To illustrate the superiority of the prediction model proposed in this study, we present the results of typical daily predictions across various weather patterns from the test set, as depicted in
Figure 6,
Figure 7 and
Figure 8. The analysis reveals that the CNN-LSTM model developed in this study achieves the highest prediction accuracy among the models evaluated. Notably, the fluctuations in PV power under Weather Mode 1 are minimal, and the prediction results from all models closely align with the actual values. This observation indicates that the model effectively learns the weather fluctuation characteristics associated with sunny conditions. Furthermore, the prediction accuracy in the context of Weather Mode 1 is significantly greater than that for Weather Modes 2 and 3, highlighting the impact that varying weather conditions have on prediction accuracy. If historical data corresponding to Weather Modes 2 or 3 are used as the training set for Model 1, this could adversely affect its prediction accuracy. This finding corresponds with the results detailed in
Table 1 and
Table 2, further validating the reasonableness and effectiveness of the proposed method.
To demonstrate the effectiveness of the hyperparameter optimization scheme proposed in this study, the Nanjing area in China is used as a case study.
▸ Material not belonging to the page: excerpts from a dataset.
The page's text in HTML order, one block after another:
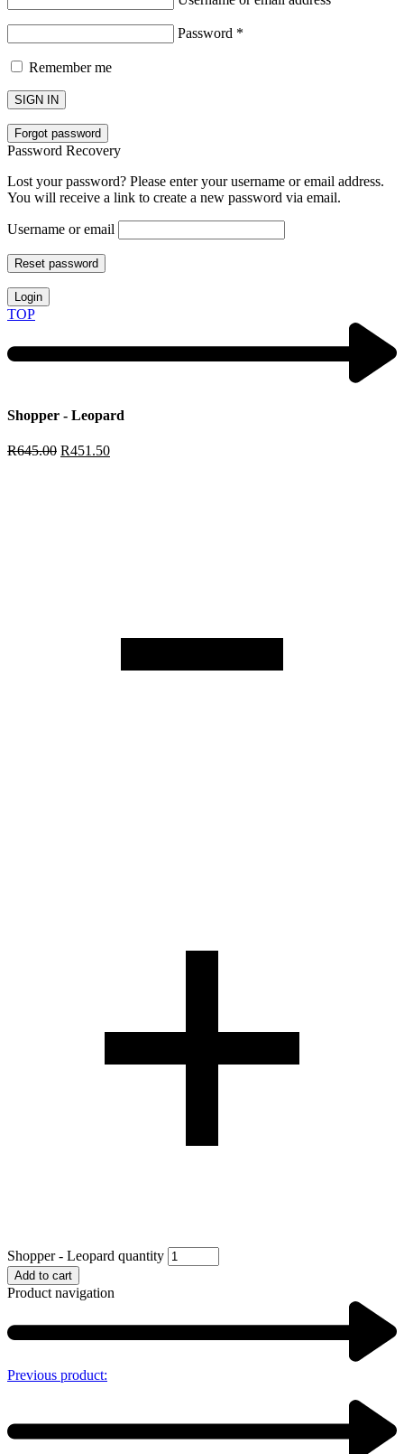
Password *
Remember me
SIGN IN
Forgot password
Password Recovery
Lost your password? Please enter your username or email address.
You will receive a link to create a new password via email.
Username or email
Reset password
Login
TOP
Shopper - Leopard
R645.00 R451.50
Shopper - Leopard quantity
Add to cart
Product navigation
Previous product:
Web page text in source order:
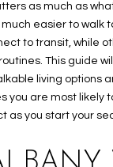
as much as
easier to walk
to transit, while
This guide
living options
you are most likely
as you start your
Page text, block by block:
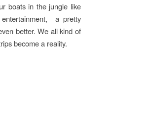
boats in the jungle like
a pretty
better. We all kind of
become a reality.
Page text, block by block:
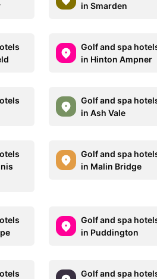
in Smarden
Golf and spa
in Hinton Ampner
Golf and spa
in Ash Vale
Golf and spa
in Malin Bridge
Golf and spa
in Puddington
Golf and spa
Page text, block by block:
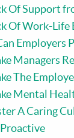
Of Support
Of Work-Life
Employers
Managers
The
Mental
A Caring
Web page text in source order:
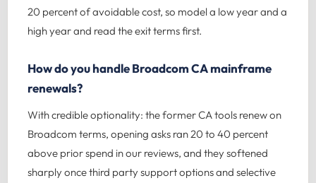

In this analysis, the manually adjusted hyperparameters serve as the baseline (denoted as “Base”). Various optimization algorithms, including ISSA, SSA, PSO, and Ant Colony Optimization (ACO) algorithm, are employed to optimize the hyperparameters for the CNN-LSTM prediction model. The resulting error indicators from these optimizations are presented in
Table 4 and
Table 5, and the convergence curves are depicted in
Figure 9,
Figure 10 and
Figure 11. It is important to note that the objective function used in the iterative process is the average value derived from K-fold cross-validation of the training set. The results indicate that employing intelligent optimization algorithms for hyperparameter tuning significantly enhances the prediction performance of the model. Among the different optimization methods evaluated, the proposed CRSSA exhibits the best convergence performance. It achieves the lowest values for the error metrics MAE and MAPE in predicting PV power.